The three-day Martin Luther King Day weekend would have been the perfect chance for me to buckle down and work on my book. I'm ready to make the final polish before sending out my query letter to prospective literary agents. Last Saturday, as I sat down at the computer to begin my work, I could see the light at the end of the tunnel.
Turns out, it was an oncoming train.
The "train" in question was a nasty, nasty computer virus called Internet Security 2010. As you may be able to tell from the name, IS2010 looks like your typical anti-virus program, but in fact it is, itself, a virus. And a bad one.
Now I'm not a computer guy, but I've never seen anything like this. By Saturday afternoon, the virus had me on the ropes, dishing out annoying pop-ups and fake "security alert" messages every few seconds. I tried to delete the program via my computer's control panel, but in the list of programs, IS2010 wasn't even there - it was hidden somewhere, buried deep. My Norton antivirus program was defenseless, and in fact Norton couldn't even find anything wrong with my computer.
By Sunday, I was too scared to even turn the damn thing on.

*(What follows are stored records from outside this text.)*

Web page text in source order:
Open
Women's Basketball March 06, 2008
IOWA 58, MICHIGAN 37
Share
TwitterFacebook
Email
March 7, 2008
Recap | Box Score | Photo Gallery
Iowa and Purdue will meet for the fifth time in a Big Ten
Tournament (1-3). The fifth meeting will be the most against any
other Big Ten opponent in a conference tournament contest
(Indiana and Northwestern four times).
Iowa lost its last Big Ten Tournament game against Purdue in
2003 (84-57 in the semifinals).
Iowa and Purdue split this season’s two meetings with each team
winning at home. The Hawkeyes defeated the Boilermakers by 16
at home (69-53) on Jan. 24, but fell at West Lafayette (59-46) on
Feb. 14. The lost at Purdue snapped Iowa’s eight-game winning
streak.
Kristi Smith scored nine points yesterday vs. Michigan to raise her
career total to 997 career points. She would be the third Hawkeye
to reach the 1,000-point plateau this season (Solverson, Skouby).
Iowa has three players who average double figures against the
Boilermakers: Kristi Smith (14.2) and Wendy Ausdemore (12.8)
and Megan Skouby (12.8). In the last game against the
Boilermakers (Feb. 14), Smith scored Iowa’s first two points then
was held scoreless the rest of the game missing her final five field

On Monday, a friend of mine who's substantially more computer-savvy came over with his laptop with hopes of uploading a malware program onto a flash drive and downloading it onto my infected desktop. But minutes after he arrived, the virus finally decided to make me its bitch. Pardon my French.
By then, the virus wouldn't even let Windows boot up, not even in Safe Mode.
Here's the good news: the computer was pretty old. And here's the even better news: my book was backed up onto a flash drive.
So instead of spending a few hundred bucks to have the Geek Squad or something similar swoop in to fix my machine, I just spent a few hundred bucks on a new computer.
We also got a cool wireless printer. And a tough antivirus program. And no interest for 20 months.
Beware of Internet Security 2010. And if you think you have it, try to fix it as soon as possible. The little bugger will take over your computer faster than you can imagine.
And if you wait too long, you'll have a thirty-pound paperweight. Just like me.